This worked!
DB::connection()->disableQueryLog();
But what do you think about my code to import csv files like that way?
Not on topic but if you are the women on the picture, you are really beautiful.
eriktisme said:
Not on topic but if you are the women on the picture, you are really beautiful.
Smooth man. Really smooth. Help her or him (its irrelevent this is a coding forum not pof) with their issue and win her or his love!
merkabaphi said:
But what do you think about my code to import csv files like that way?
I prefer query builder or raw queries over eloquent while working with large data.
If it's a one off thing, you can use Sequel Pro / PHPMyAdmin (or other interface depending on what database implementation you are using) to import it into the database directly
But if not I would go with what mgsmus said, and just query the database directly
And I think you are reassigning the $product variable on each loop (array -> Eloquent)? And doing an unneccessary Product::find in the else section because it should already be found if the 'if condition' failed.
eriktisme said:
Not on topic but if you are the women on the picture, you are really beautiful.

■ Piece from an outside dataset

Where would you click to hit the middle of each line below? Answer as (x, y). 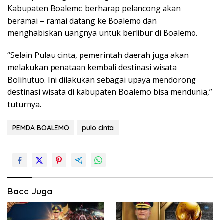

Keep it professional, please.
Why don't you run the import as a Queue
? And if the import is just locally, you can write your own artisan command and trigger it in the console, instead of hitting the server.
2 things that will help:
Save memory by loading the csv file one row at a time instead of loading the whole thing into one big array in memory. goodby/csv would work, personally I like ddeboer/data-import.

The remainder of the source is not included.